Nouvelle déception en Chine

Mis à jour le: 28/01/2016 par Chaguir Mandjee

En Chine, les indices PMI manufacturiers ont atteint un point bas depuis 2009 en septembre à 47,0. Cette nouvelle baisse concerne toutes les composantes de l’indice avec un ralentissement de la production, de l’emploi et des nouvelles commandes autant sur le marché domestique qu’à l’exportation. Malgré les mesures prises par les autorités (relance budgétaire et monétaire), l’activité peine à se stabiliser. Tant qu’un point bas n’aura pas été touché, il sera difficile pour le reste du monde, et notamment les banques centrales, d’avoir une visibilité sur les conséquences pour leur propre économie.

En zone euro, la croissance résiste : les indices d’activité PMI européens ne montrent pas d’inflexion marquée (attendus en léger recul pour l’ensemble de la zone euro à 54,0 contre 54,3 points en août) contrairement aux PMI en Chine qui demeurent bien en-deçà des 50 points, seuil indiquant les points de retournement dans le cycle économique pour les 3 à 6 prochains mois. La croissance en zone euro dispose de ressort de croissance lui permettant de compenser le ralentissement chinois notamment. D’ici fin 2015, les effets négatifs du ralentissement de la demande étrangère seront compensés par la robustesse de la dynamique interne des économies européennes, qui sera par ailleurs soutenue par la faiblesse des prix des matières premières. L’Allemagne devrait être particulièrement pénalisée en cette fin d’année, puisque ses exportations sont nettement dépendantes du marché domestique chinois.
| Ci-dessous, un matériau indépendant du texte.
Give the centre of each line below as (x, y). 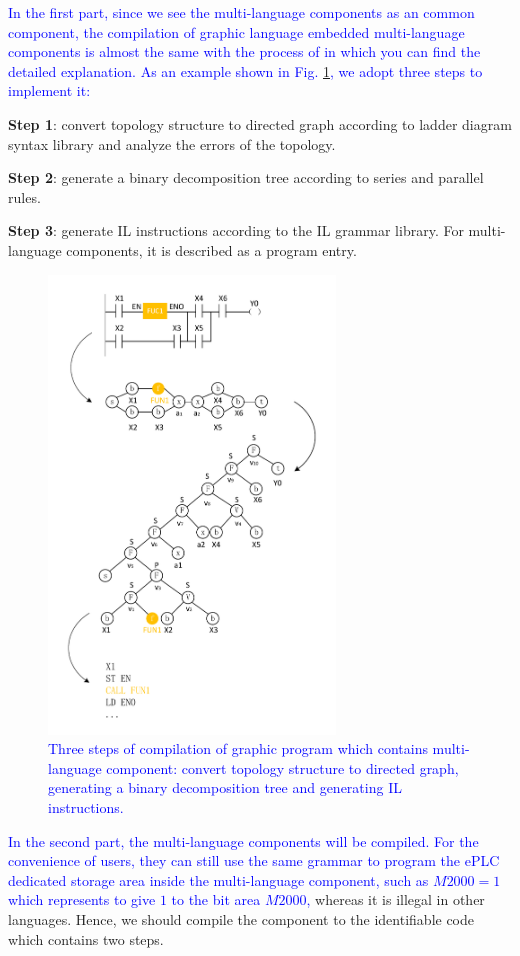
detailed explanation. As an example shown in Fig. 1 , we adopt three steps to (245, 70)
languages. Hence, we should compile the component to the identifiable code (241, 918)
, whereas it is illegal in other (395, 899)
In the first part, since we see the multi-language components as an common (241, 12)
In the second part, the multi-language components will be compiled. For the (243, 840)
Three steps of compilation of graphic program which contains (238, 748)
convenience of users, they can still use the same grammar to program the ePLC (254, 860)
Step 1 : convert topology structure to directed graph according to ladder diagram (260, 123)
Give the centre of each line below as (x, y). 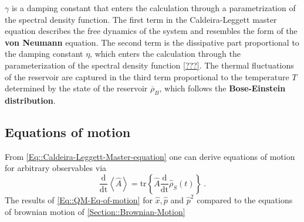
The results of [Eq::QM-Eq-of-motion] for (79, 199)
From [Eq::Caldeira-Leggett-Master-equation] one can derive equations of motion (150, 156)
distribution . (30, 100)
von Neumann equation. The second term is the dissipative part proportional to (152, 42)
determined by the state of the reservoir (76, 88)
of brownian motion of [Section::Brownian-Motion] (95, 211)
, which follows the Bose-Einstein (222, 88)
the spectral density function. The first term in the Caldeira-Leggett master (141, 19)

En Grèce, le président réélu, Alexis Tsipras, a désigné des nouveaux ministres qui composeront le prochain gouvernement. Globalement, il y a eu peu de changement comparé au gouvernement précédent, ce qui montre qu’Alexis Tsipras a joué la carte de la stabilité, cherchant à rassurer les créanciers sur la mise en oeuvre des réformes du programme du troisième plan d’aide.

Dans ce contexte mitigé, les cours des matières premières resteront sous pression pesant négativement sur les anticipations d’inflation. Sans un signal rassurant en provenance de Chine, il sera difficile pour la Fed d’amorcer son resserrement monétaire, ce qui permettra aux banques centrales des pays émergents de ne pas avoir à remonter leurs taux directeurs dans un contexte de ralentissement mais contraindra la BCE et la Banque du Japon à assouplir encore leur politique pour éviter une appréciation de leur devise, outil indispensable dans leur lutte contre la déflation.

Chaque déception en termes de statistiques nous éloigne donc d’une action de la Fed et, un nouveau report augmenterait les pressions haussières sur l’euro obligeant la BCE à réagir. Par conséquent, les taux souverains et les indices actions ne pourront pas reprendre leur tendance haussière sans une meilleure visibilité sur la Chine.